→ **Task requirements**: Retype the following data exactly, but leave its pictures out.

-- Records for processing follows --

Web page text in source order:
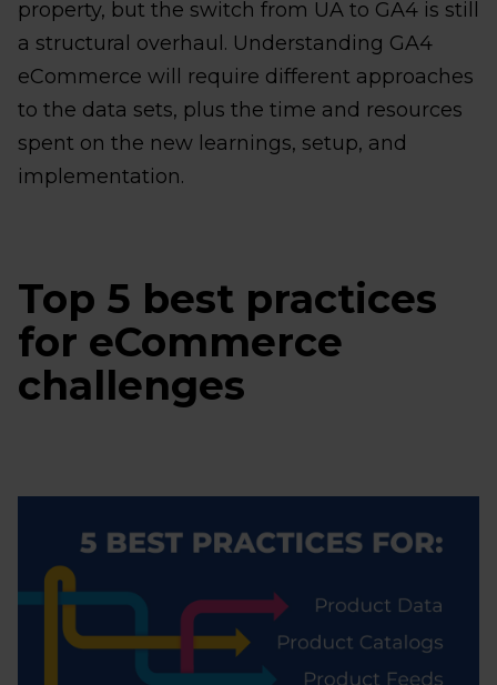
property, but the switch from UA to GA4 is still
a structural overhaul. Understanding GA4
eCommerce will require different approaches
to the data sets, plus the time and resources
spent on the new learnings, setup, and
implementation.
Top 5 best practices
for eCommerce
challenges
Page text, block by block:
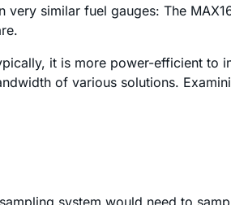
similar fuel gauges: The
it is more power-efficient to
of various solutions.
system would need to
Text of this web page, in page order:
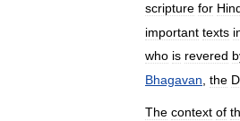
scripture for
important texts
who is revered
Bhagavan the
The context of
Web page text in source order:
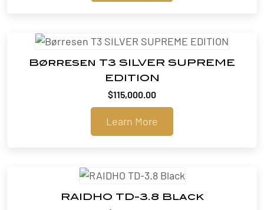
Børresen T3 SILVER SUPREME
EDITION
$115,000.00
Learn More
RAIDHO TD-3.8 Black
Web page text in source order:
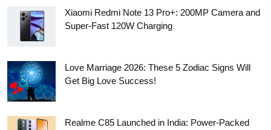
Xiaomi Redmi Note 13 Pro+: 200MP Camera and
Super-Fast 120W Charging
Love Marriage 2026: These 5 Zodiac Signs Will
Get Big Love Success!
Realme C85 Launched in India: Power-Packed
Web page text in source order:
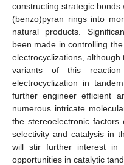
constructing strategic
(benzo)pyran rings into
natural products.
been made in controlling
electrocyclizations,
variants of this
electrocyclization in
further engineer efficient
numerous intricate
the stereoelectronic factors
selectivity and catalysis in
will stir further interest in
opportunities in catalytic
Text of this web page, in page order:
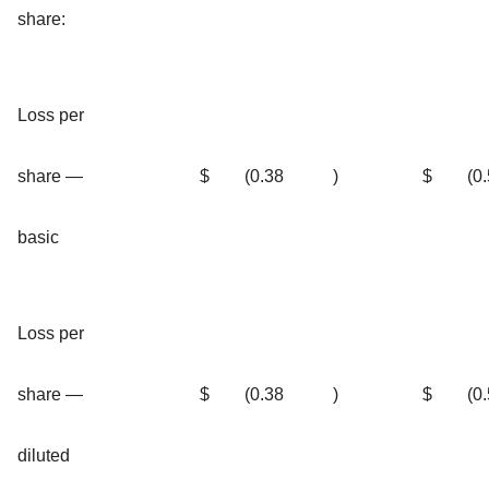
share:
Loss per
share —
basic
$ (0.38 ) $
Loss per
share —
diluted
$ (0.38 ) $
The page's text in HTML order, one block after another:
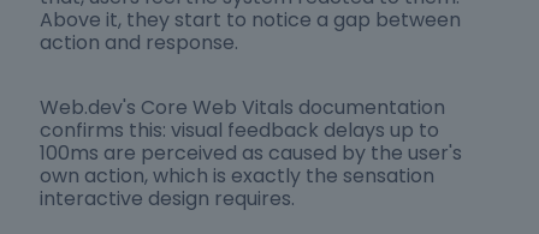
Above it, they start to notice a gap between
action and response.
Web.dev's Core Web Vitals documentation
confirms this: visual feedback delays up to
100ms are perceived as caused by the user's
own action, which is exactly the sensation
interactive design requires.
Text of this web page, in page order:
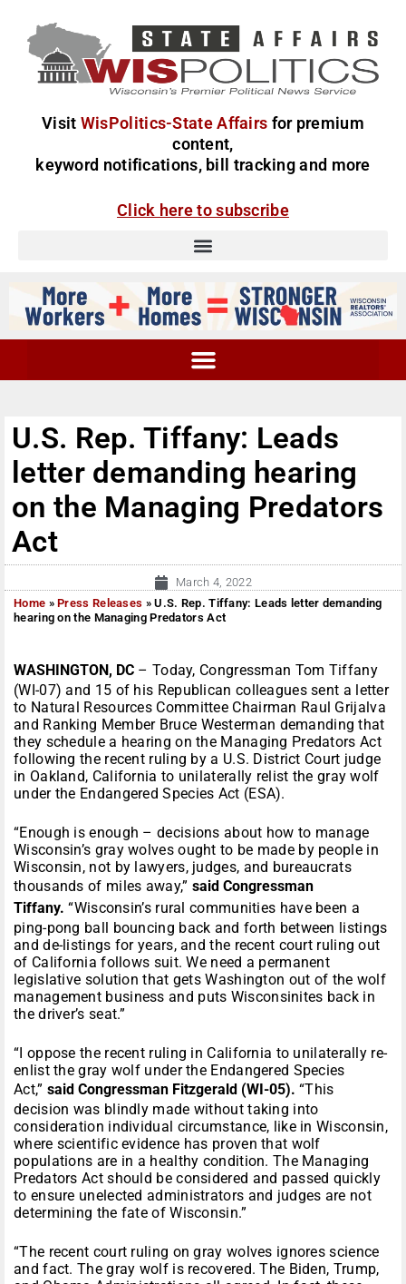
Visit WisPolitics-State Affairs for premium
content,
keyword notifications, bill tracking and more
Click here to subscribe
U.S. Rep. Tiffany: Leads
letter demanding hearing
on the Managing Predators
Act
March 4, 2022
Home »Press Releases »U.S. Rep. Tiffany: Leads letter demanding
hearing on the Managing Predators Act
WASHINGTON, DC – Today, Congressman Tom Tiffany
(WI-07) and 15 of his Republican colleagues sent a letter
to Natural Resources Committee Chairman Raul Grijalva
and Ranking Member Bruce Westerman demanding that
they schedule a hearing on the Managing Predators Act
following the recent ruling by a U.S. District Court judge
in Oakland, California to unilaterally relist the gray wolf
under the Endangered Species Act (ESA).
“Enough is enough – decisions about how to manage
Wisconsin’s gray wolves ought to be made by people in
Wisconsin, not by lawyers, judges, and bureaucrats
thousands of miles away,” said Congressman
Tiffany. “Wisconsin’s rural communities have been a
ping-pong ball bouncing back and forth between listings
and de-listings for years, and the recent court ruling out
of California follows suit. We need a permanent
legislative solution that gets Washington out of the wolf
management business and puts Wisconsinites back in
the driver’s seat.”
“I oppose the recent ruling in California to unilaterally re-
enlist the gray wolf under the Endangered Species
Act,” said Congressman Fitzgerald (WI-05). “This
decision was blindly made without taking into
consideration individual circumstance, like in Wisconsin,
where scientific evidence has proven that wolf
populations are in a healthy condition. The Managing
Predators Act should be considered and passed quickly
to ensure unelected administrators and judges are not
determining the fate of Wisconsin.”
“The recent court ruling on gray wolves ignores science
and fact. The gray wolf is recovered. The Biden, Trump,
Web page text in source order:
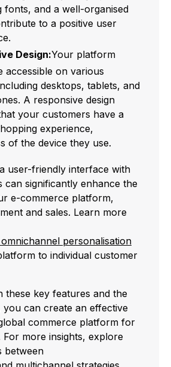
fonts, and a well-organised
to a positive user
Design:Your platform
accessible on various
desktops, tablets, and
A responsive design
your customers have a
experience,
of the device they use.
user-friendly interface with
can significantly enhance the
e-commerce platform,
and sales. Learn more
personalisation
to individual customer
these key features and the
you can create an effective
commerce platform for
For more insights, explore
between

-- Records for processing concluded --

→ **Answer section**:
Web page text in source order:
property, but the switch from UA to GA4 is still
a structural overhaul. Understanding GA4
eCommerce will require different approaches
to the data sets, plus the time and resources
spent on the new learnings, setup, and
implementation.
Top 5 best practices
for eCommerce
challenges
Page text, block by block:
similar fuel gauges: The
it is more power-efficient to
of various solutions.
system would need to
Text of this web page, in page order:
scripture for
important texts
who is revered
Bhagavan the
The context of
Web page text in source order:
Børresen T3 SILVER SUPREME
EDITION
$115,000.00
Learn More
RAIDHO TD-3.8 Black
Web page text in source order:
Xiaomi Redmi Note 13 Pro+: 200MP Camera and
Super-Fast 120W Charging
Love Marriage 2026: These 5 Zodiac Signs Will
Get Big Love Success!
Realme C85 Launched in India: Power-Packed
Web page text in source order:
constructing strategic
(benzo)pyran rings into
natural products.
been made in controlling
electrocyclizations,
variants of this
electrocyclization in
further engineer efficient
numerous intricate
the stereoelectronic factors
selectivity and catalysis in
will stir further interest in
opportunities in catalytic
Text of this web page, in page order:
share:
Loss per
share —
basic
$ (0.38 ) $
Loss per
share —
diluted
$ (0.38 ) $
The page's text in HTML order, one block after another:
Above it, they start to notice a gap between
action and response.
Web.dev's Core Web Vitals documentation
confirms this: visual feedback delays up to
100ms are perceived as caused by the user's
own action, which is exactly the sensation
interactive design requires.
Text of this web page, in page order:
Visit WisPolitics-State Affairs for premium
content,
keyword notifications, bill tracking and more
Click here to subscribe
U.S. Rep. Tiffany: Leads
letter demanding hearing
on the Managing Predators
Act
March 4, 2022
Home »Press Releases »U.S. Rep. Tiffany: Leads letter demanding
hearing on the Managing Predators Act
WASHINGTON, DC – Today, Congressman Tom Tiffany
(WI-07) and 15 of his Republican colleagues sent a letter
to Natural Resources Committee Chairman Raul Grijalva
and Ranking Member Bruce Westerman demanding that
they schedule a hearing on the Managing Predators Act
following the recent ruling by a U.S. District Court judge
in Oakland, California to unilaterally relist the gray wolf
under the Endangered Species Act (ESA).
“Enough is enough – decisions about how to manage
Wisconsin’s gray wolves ought to be made by people in
Wisconsin, not by lawyers, judges, and bureaucrats
thousands of miles away,” said Congressman
Tiffany. “Wisconsin’s rural communities have been a
ping-pong ball bouncing back and forth between listings
and de-listings for years, and the recent court ruling out
of California follows suit. We need a permanent
legislative solution that gets Washington out of the wolf
management business and puts Wisconsinites back in
the driver’s seat.”
“I oppose the recent ruling in California to unilaterally re-
enlist the gray wolf under the Endangered Species
Act,” said Congressman Fitzgerald (WI-05). “This
decision was blindly made without taking into
consideration individual circumstance, like in Wisconsin,
where scientific evidence has proven that wolf
populations are in a healthy condition. The Managing
Predators Act should be considered and passed quickly
to ensure unelected administrators and judges are not
determining the fate of Wisconsin.”
“The recent court ruling on gray wolves ignores science
and fact. The gray wolf is recovered. The Biden, Trump,
Web page text in source order:
fonts, and a well-organised
to a positive user
Design:Your platform
accessible on various
desktops, tablets, and
A responsive design
your customers have a
experience,
of the device they use.
user-friendly interface with
can significantly enhance the
e-commerce platform,
and sales. Learn more
personalisation
to individual customer
these key features and the
you can create an effective
commerce platform for
For more insights, explore
between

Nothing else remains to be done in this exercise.